The second method has the obvious advantage of tracking all partial discharge activity over time and therefore offering a better basis on which to decide when maintenance is required rather than relying only on spot checks using a portable system. “The benefit of measurements in the UHF range is the effective avoidance of external noise,” explains Jean-François Penning, PDwatch project manager. The frequency range can be chosen to measure in a band with low external noise. The suppression of external noises, for example in the GSM mobile phone range, can be achieved in the following way: the measurements made by the sensors fitted in the GIS are compared with the results of those installed in other compartments or those of an additional external antenna.

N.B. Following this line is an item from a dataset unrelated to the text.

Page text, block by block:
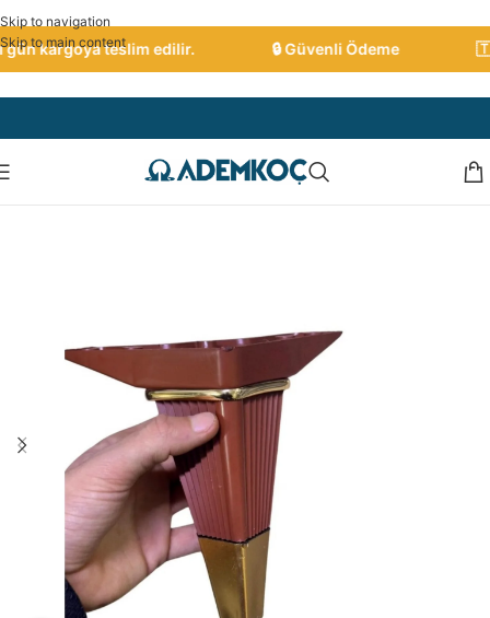
Skip to navigation
Skip to main content
kargoya teslim edilir. 🔒 Güvenli Ödeme 🇹🇷
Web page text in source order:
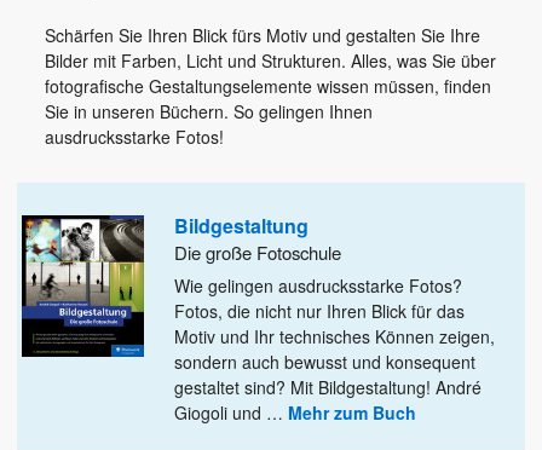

Once the partial discharge activity has been measured, the next task – and the more complicated one – is to interpret the partial discharge patterns and classify them into degrees of severity. “Part of the complexity is that partial discharge patterns will vary according to the switchgear design,” notes David Gautschi. “So it is essential to have access to the manufacturer’s database to make sure that partial discharge information will be accurately interpreted. Alstom Grid is going to make its databases available to customers.”
PDwatch Online partial discharge monitoring
The PDwatch Online UHF monitoring system records and displays the UHF signals generated by partial discharges in a gas insulated substation. It is permanently fitted into the substation and can be interrogated remotely at any time. This makes it possible to detect and eliminate emerging dielectric faults before a flashover can occur. Used with suitable sensors, this system can detect critical defects such as particles, coronas, free potentials and insulator voids. It can also be programmed to generate alarms at specified absolute value and time thresholds. “The latest system is very advanced,” points out David Gautschi, “and uses fast algorithms to provide very high accuracy.”
PDwatch portable UHF detector
PDwatch Portable is designed to measure campaigns in substations at the commissioning stage or periodically in the course of the substation’s life. It is a two-in-one device, offering frequency spectrum analysis and time analysis. By using this equipment at regular intervals, developing dielectric faults can also be detected and eliminated before complete breakdown occurs. The portable UHF detector and its laptop PC are fitted into a travelling case and supplied with all necessary cables and accessories.
PDwatch Manager
This software tool enables event records to be managed while at the same time facilitating defect recognition. It can be used locally on the central unit’s human-machine interface (HMI) PC or run from a remote PC via the Internet. It includes a constantly updated library of partial discharges that helps to identify PD patterns. It has the added advantage of saving users a considerable amount of time by generating test reports automatically.